B21D-0501
Application of Reduced-Order Modeling to Uncertainty in the Vulnerability of Permafrost Carbon to Climate Change
Tuesday, 15 December 2015
Poster Hall (Moscone South)
Zachary M Subin, Lawrence Berkeley National Laboratory, Earth Sciences Division, Berkeley, CA, United States
Abstract:
Earth System Models (ESMs) are used to estimate terrestrial feedbacks to climate change, such as the permafrost-carbon feedback. Fully characterizing the range of possible future behavior given uncertainty in model structure and parameterization is computationally expensive. Because current ESMs typically employ land models with non-interacting gridcells, there is an opportunity for computational speedup by simulating a subset of the gridcells that are representative of the full model grid. Here, we use a reduced-order modeling technique Gappy Principle Orthogonal Decomposition with Empirical Interpolation (GPOD-EIP) to demonstrate the feasibility of efficiently characterizing the range of future responses to climate. We analyze 31 variable-configuration simulations in the Community Land Model 4.5 (CLM4.5) with GPOD-EIP and create a 20-element POD basis representing the characteristic spatial patterns of soil carbon concentration along with a representative subset of 20 to 100 of the original 20975 gridcells.
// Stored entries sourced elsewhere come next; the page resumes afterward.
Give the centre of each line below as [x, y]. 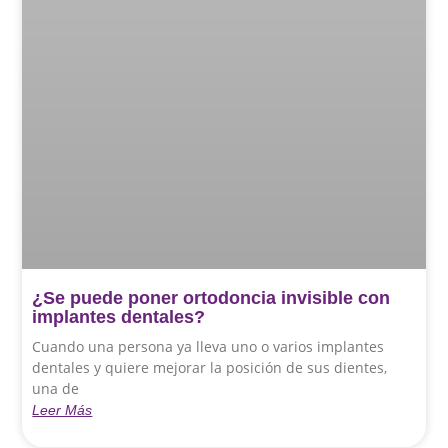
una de [56, 388]
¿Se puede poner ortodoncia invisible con [211, 297]
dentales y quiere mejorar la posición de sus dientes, [210, 367]
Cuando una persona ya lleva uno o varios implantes [208, 346]
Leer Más [62, 409]
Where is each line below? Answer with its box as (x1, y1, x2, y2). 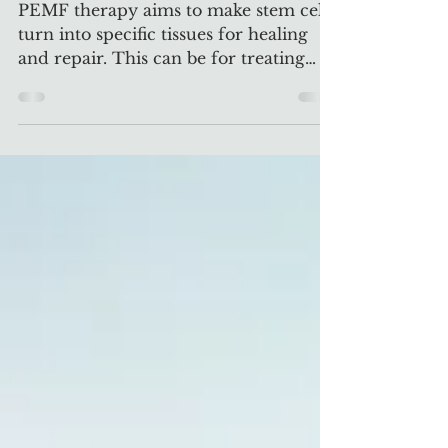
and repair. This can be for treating (18, 84, 305, 104)
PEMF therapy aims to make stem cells (18, 36, 335, 56)
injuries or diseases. (18, 108, 175, 128)
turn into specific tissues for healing (18, 60, 308, 80)
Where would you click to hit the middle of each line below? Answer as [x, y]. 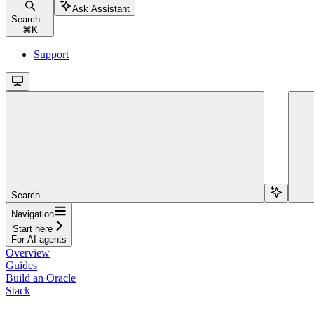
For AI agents [39, 239]
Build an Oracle [41, 278]
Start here [33, 228]
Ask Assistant [101, 8]
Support [51, 54]
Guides [21, 265]
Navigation [33, 214]
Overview [28, 252]
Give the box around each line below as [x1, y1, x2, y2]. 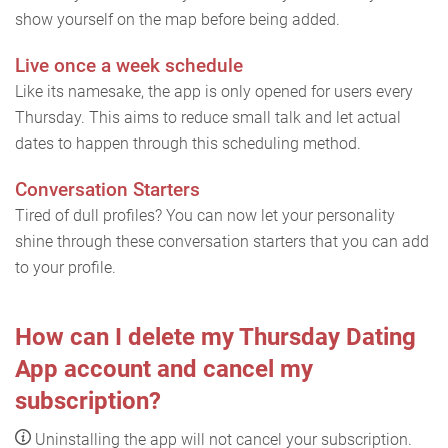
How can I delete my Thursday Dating [15, 322, 416, 351]
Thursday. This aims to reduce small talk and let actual [15, 107, 401, 127]
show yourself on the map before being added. [15, 9, 340, 29]
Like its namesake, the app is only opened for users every [15, 81, 413, 101]
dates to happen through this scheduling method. [15, 133, 361, 153]
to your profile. [15, 257, 116, 277]
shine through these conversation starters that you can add [15, 231, 429, 251]
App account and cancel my [15, 354, 313, 383]
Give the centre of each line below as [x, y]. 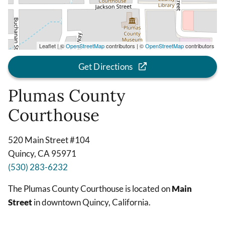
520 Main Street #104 [49, 140]
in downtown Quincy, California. [91, 202]
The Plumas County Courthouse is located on [90, 189]
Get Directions [105, 67]
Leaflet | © [52, 46]
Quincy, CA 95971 [42, 153]
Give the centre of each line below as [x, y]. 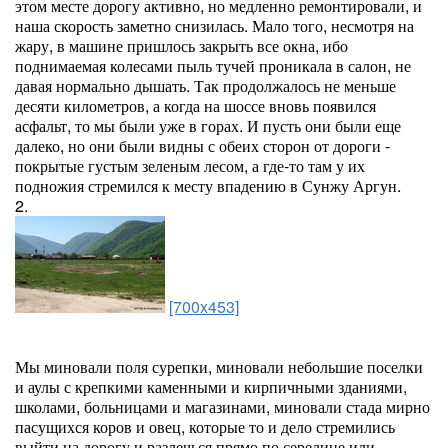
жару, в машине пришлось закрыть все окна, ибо [181, 45]
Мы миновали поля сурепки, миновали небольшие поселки [219, 366]
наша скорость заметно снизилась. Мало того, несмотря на [214, 25]
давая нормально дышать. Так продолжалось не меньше [205, 85]
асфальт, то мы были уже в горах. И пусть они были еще [208, 125]
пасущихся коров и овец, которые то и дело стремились [205, 426]
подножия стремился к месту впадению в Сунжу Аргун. [208, 185]
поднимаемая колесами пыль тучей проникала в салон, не [213, 65]
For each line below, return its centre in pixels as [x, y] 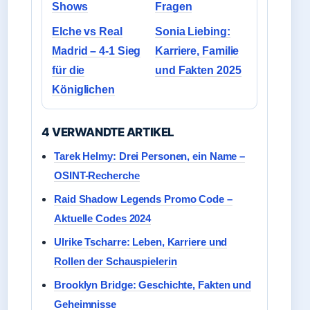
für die [69, 70]
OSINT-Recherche [97, 175]
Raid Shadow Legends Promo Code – [143, 199]
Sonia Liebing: [193, 31]
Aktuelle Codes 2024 [103, 218]
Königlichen [83, 90]
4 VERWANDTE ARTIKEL [108, 132]
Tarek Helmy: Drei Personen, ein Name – [150, 156]
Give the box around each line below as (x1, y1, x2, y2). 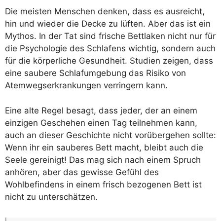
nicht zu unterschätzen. (5, 191, 98, 202)
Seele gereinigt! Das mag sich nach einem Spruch (5, 154, 201, 165)
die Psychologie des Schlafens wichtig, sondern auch (5, 43, 216, 54)
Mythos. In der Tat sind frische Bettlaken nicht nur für (5, 31, 216, 41)
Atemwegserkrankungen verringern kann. (5, 80, 168, 91)
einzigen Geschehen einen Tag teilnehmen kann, (5, 117, 197, 128)
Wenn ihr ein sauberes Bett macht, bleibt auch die (5, 142, 203, 152)
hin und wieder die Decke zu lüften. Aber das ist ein (5, 19, 211, 29)
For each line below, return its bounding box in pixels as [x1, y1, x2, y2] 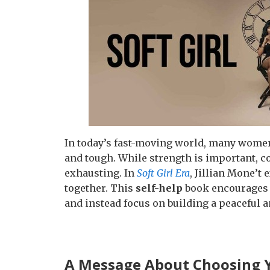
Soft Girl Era [137, 167, 190, 179]
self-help [136, 182, 183, 194]
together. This [64, 182, 136, 194]
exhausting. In [64, 167, 137, 179]
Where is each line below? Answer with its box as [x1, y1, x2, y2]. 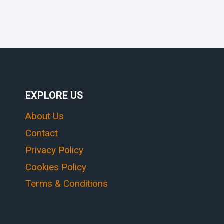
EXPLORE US [25, 89, 83, 102]
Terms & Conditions [25, 178, 108, 190]
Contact [25, 127, 58, 139]
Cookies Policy [25, 161, 86, 173]
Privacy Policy [25, 144, 83, 156]
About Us [25, 110, 64, 122]

We train GPOD-EIP with 10 of the 31 simulations chosen adaptively, and reconstruct the time-varying soil carbon distribution in the remaining simulations with a relative error of less than 1%. Highly-variable quantities such as the latent heat flux require a much larger basis and gridcell subset for accurate reconstruction, although their global-mean can be represented more readily. We demonstrate the use of GPOD-EIP in uncertainty quantification by efficiently characterizing the dependence of future carbon feedback on the explicit depth-dependence of soil carbon decomposition, interpolating between the extreme cases investigated in a recent published analysis. We conclude that GPOD-EIP represents a promising reduced-order modeling technique for ESM land-model data and other applications where gridded spatial fields need to be efficiently emulated.